映画「愛と喝采の日々」 Turning Point バレエ好きにはたまらない名作
この映画は77年で、10部門のアカデミー賞ノミネートされたのに、無冠に終わるという信じられない結果となりました。この年は、「アニー・ホール」が受賞。「アニー・ホール」を見てないひとからすれば、とんでもない番狂わせだと思うのですが、「アニー・ホール」はまごうことなき傑作なので、この受賞は正しい。
しかし、この「愛と喝采の日々」、間違いなくこの年でノミネートでなければ、たくさん受賞していたと思う。
わたしも、子供のころからバレエを習いたいのに、母にだめといわれて、なぜと思った。この映画をみていたら、絶対バレエをやっていたとおもう。
もう、ぼけて施設にはいっている母に聞いたら「バレエはブルジョアの習い事でお金がかかるから絶対だめとおもっていた」ということでした。

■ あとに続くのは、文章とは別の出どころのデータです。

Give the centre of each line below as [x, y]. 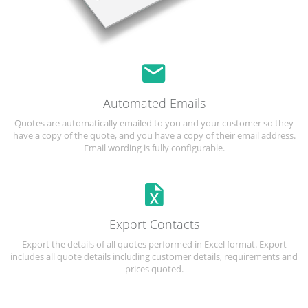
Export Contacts [154, 224]
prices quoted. [154, 268]
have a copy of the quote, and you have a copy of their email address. [154, 135]
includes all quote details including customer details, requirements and [154, 256]
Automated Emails [154, 103]
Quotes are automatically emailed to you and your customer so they [154, 123]
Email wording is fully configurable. [154, 147]
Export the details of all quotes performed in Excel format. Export [154, 244]
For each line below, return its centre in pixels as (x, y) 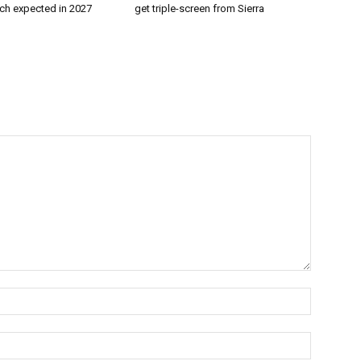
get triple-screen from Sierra (200, 9)
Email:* (328, 340)
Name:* (330, 296)
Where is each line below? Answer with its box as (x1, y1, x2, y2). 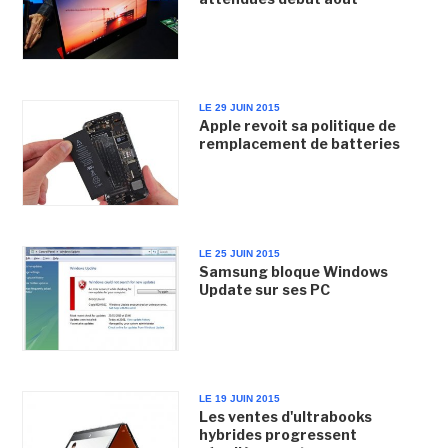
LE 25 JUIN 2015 (198, 247, 280, 259)
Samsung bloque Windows (198, 262, 388, 280)
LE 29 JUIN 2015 (198, 102, 280, 114)
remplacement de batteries (198, 135, 400, 153)
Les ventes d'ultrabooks (198, 407, 372, 425)
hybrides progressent (198, 425, 357, 443)
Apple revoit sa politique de (198, 117, 396, 135)
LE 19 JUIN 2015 (198, 392, 280, 404)
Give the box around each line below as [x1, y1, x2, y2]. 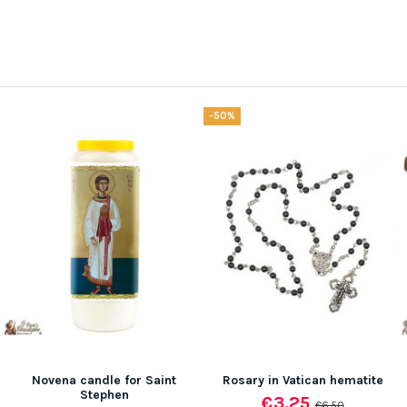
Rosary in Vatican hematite [223, 372, 383, 388]
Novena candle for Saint [32, 372, 176, 388]
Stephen [79, 386, 129, 402]
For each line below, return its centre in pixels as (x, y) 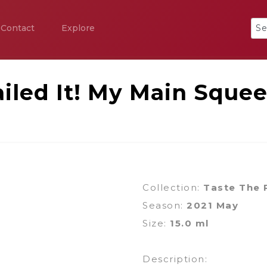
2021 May (212, 205)
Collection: (173, 187)
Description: (175, 259)
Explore (78, 28)
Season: (164, 205)
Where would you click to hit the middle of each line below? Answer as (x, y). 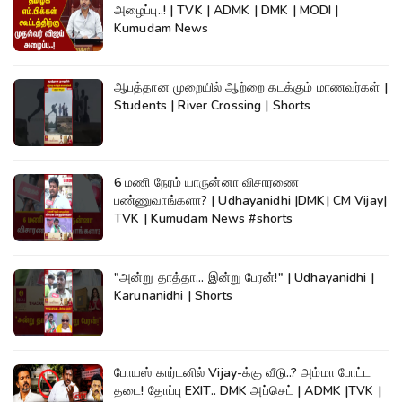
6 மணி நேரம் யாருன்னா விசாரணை (207, 182)
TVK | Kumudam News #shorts (204, 218)
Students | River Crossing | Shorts (213, 105)
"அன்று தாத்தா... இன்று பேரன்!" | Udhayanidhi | (244, 277)
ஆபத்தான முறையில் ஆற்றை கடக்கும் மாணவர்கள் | (251, 87)
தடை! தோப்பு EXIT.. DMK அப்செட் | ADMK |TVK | (248, 390)
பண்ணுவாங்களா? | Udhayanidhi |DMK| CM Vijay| (250, 200)
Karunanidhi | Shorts (174, 295)

残念。母がもう少し理解があれば、わたしはもっとバレエがうまくなっていたと思う。
ディディとエマの対照的なふたり。
妊娠をしてバレエを捨てて家庭をもってオクラホマでバレエ教室を経営しているディディがシャリー マクレーン。家庭をもたずにバレエ人生をまっしぐらのエマをアン バンクフロスト。このアン バンクロフトが素晴らしい。憧れの女性です。
ふたりが再会するくらいから、なんか、とげとげしい。
ディディは妊娠したときに子供を選ぶか、バレエを選ぶかで悩んでいたときに、子供を失うと夫も失うといわれてバレエ人生をあきらめる。
ライバルからいわれた言葉に対して、そのアドバイスに従い、子供をうんだとことをくやんでいる。
そんなディディがすむオクラホマにエマのAmerican Balltet Theatreのツアーがきてふたりは再会。ディディの娘エミリアは、彼女のバレエスクールでバレエをやっていて、美しく成長した彼女はエマにみそめられてNYCからのツアーに参加するということでNYCにやってくる。
NYCへ娘をひとりでやることが不安でディディは娘とともにNYCにやってきてなんとカーネギーホールに住む。羨ましい。NYCでも生活がとてもすごい。ロシアンティールーム。。。わたしもいったけどいったときはすでにしまっていた。。
バシシニコフがすごくチャーミング。
NYCで再会した元コーチの家に居候生活をしているディディとみんなで朝食をとっているときにバリシニコフ演じるユーリを「彼はベスト。アメリカでも最高」というと「彼はロシア人でしょ?」という言葉。
また、オクラホマでもディディの家で開かれたバーティでバレエにまったく興味のない次女がホストとしていろいろケータリングをしていてその席でABTの代表の女がバーカウンターにすわって、「やっと最高峰のバレエ団ができた」という彼女に、次女は「それはアメリカでということでしょ? 」って冷たい言葉。アメリカのバレエ団は尊敬されていない。。ABTはバリシニコフ、バランシンなどがきてかわった。。
ABTもこの頃が一番よかったのでは?なんといってもバリシニコフがいたわけだし。。
アメリカは偉大なる他者。
それは音楽など、色々な意味でもかわらない。。。
この映画は、バレエの醍醐味がつまっているけど、やはり核心をついているのは、人生を描いているということ。友情を描いていること、青春の浅はかさ、そして、輝きを描いていること。
ディディの娘、レスリー ブラウンが演じている。輝くばかりの美しさ、可愛らしさ、いじらしさ、頑固さがあって、それが母のディディ、エマからすると眩しい。
でも、さらに人生を歩んで、悔いがないわといっているエマとディディのふたりはもっと美しい。
ひとはみんな誰かが妬ましく、自分はつまらない人間、なんて、無駄なことをしていたのかと否定したくなるけど、それはそうじゃないと思わせてくれる。。でも、がんばってきたエマ、ディディだからできること。
あと、ふたりとも才能があったということも重要。
バレエは才能が左右する。。
天性のものが左右するから。
ヌレエフはだれよりも努力したといわれるけど、怪物なみの運動神経があったらしい。
努力できるのも才能。なによりもとりつかれたようにその道をいけるというのが、また、才能なんだわと思った。